Instructions for the task >>
Among the lines of the records, count those containing the word "MESSK", then give the number alone.

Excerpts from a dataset
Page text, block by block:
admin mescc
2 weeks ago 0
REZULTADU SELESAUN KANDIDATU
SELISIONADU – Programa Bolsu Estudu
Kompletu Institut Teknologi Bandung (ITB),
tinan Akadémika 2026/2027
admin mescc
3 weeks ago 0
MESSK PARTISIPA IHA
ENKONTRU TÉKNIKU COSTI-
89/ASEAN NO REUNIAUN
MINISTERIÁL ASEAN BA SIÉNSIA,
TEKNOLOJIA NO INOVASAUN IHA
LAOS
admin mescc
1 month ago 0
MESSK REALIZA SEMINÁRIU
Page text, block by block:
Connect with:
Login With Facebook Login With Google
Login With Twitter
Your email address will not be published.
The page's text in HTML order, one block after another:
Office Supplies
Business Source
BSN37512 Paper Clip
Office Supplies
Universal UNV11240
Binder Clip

==

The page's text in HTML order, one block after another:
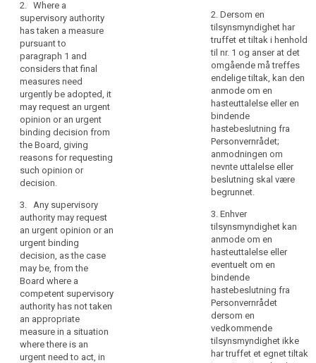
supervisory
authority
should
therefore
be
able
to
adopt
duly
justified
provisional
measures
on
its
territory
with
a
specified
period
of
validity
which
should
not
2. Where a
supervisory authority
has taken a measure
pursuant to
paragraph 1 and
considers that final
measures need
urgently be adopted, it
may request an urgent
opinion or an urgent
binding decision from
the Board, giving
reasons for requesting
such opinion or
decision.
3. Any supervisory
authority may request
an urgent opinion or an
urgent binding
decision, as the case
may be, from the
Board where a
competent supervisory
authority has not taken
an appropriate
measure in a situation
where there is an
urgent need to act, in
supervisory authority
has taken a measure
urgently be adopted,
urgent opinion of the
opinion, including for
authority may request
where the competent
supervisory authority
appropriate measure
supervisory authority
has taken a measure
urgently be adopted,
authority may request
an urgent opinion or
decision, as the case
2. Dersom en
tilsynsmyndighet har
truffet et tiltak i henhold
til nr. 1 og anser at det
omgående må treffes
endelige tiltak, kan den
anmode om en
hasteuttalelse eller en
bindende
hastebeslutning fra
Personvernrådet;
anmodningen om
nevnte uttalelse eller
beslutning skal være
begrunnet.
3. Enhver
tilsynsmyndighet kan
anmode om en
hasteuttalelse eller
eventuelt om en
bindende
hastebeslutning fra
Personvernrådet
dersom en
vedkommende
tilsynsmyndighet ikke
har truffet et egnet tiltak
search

Answer area >>
2